## Work instructions
Each record below must be reproduced exactly as it reads, with its images omitted.

[Collection entries]

------------------------------

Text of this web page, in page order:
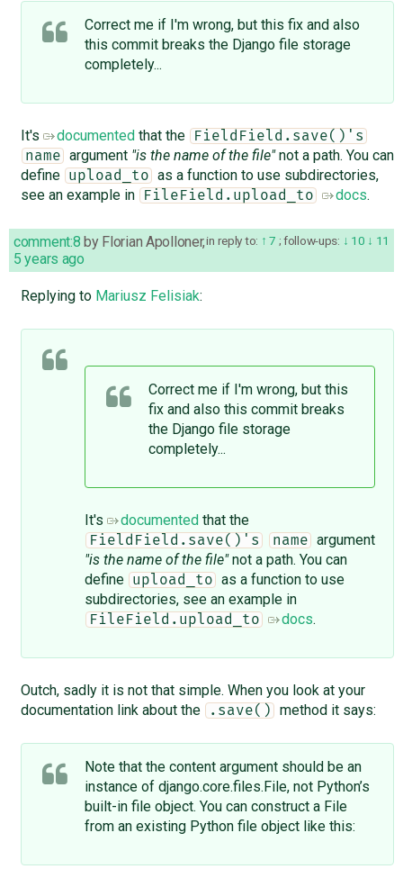
Correct me if I'm wrong, but this fix and also
this ​commit breaks the Django file storage
completely...
It's documentedthat the
FieldField.save()'s
name
argument "is the name of the file"not a path. You can
define
upload_to
as a function to use subdirectories,
see an example in
FileField.upload_to docs.
in reply to: 7 ;follow-ups: 10 11
comment:8 by Florian Apolloner,
5 years ago
Replying to Mariusz Felisiak:
Correct me if I'm wrong, but this
fix and also this ​commit breaks
the Django file storage
completely...
It's documentedthat the
FieldField.save()'s name
argument
"is the name of the file"not a path. You can
define
upload_to
as a function to use
subdirectories, see an example in
FileField.upload_to docs.
Outch, sadly it is not that simple. When you look at your
documentation link about the
.save() method it says:
Note that the content argument should be an
instance of django.core.files.File, not Python’s
built-in file object. You can construct a File
from an existing Python file object like this:
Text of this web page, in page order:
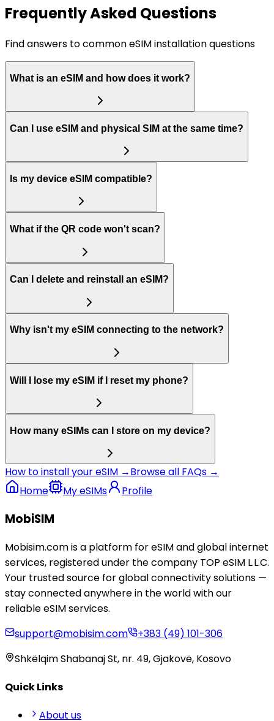
Frequently Asked Questions
Find answers to common eSIM installation questions
What is an eSIM and how does it work?
Can I use eSIM and physical SIM at the same time?
Is my device eSIM compatible?
What if the QR code won't scan?
Can I delete and reinstall an eSIM?
Why isn't my eSIM connecting to the network?
Will I lose my eSIM if I reset my phone?
How many eSIMs can I store on my device?
How to install your eSIM →Browse all FAQs →
Home
My eSIMs Profile
MobiSIM
Mobisim.com is a platform for eSIM and global internet
services, registered under the company TOP eSIM L.L.C.
Your trusted source for global connectivity solutions —
stay connected anywhere in the world with our
reliable eSIM services.
support@mobisim.com
+383 (49) 101-306
Shkëlqim Shabanaj St, nr. 49, Gjakovë, Kosovo
Quick Links
About us
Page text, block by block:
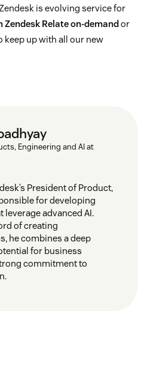
is evolving service for
Zendesk Relate on-demandor
keep up with all our new
Engineering and AI at
President of Product,
for developing
advanced AI.
of creating
he combines a deep
for business
commitment to

------------------------------

## Finished exercise
Text of this web page, in page order:
Correct me if I'm wrong, but this fix and also
this ​commit breaks the Django file storage
completely...
It's documentedthat the
FieldField.save()'s
name
argument "is the name of the file"not a path. You can
define
upload_to
as a function to use subdirectories,
see an example in
FileField.upload_to docs.
in reply to: 7 ;follow-ups: 10 11
comment:8 by Florian Apolloner,
5 years ago
Replying to Mariusz Felisiak:
Correct me if I'm wrong, but this
fix and also this ​commit breaks
the Django file storage
completely...
It's documentedthat the
FieldField.save()'s name
argument
"is the name of the file"not a path. You can
define
upload_to
as a function to use
subdirectories, see an example in
FileField.upload_to docs.
Outch, sadly it is not that simple. When you look at your
documentation link about the
.save() method it says:
Note that the content argument should be an
instance of django.core.files.File, not Python’s
built-in file object. You can construct a File
from an existing Python file object like this:
Text of this web page, in page order:
Frequently Asked Questions
Find answers to common eSIM installation questions
What is an eSIM and how does it work?
Can I use eSIM and physical SIM at the same time?
Is my device eSIM compatible?
What if the QR code won't scan?
Can I delete and reinstall an eSIM?
Why isn't my eSIM connecting to the network?
Will I lose my eSIM if I reset my phone?
How many eSIMs can I store on my device?
How to install your eSIM →Browse all FAQs →
Home
My eSIMs Profile
MobiSIM
Mobisim.com is a platform for eSIM and global internet
services, registered under the company TOP eSIM L.L.C.
Your trusted source for global connectivity solutions —
stay connected anywhere in the world with our
reliable eSIM services.
support@mobisim.com
+383 (49) 101-306
Shkëlqim Shabanaj St, nr. 49, Gjakovë, Kosovo
Quick Links
About us
Page text, block by block:
is evolving service for
Zendesk Relate on-demandor
keep up with all our new
Engineering and AI at
President of Product,
for developing
advanced AI.
of creating
he combines a deep
for business
commitment to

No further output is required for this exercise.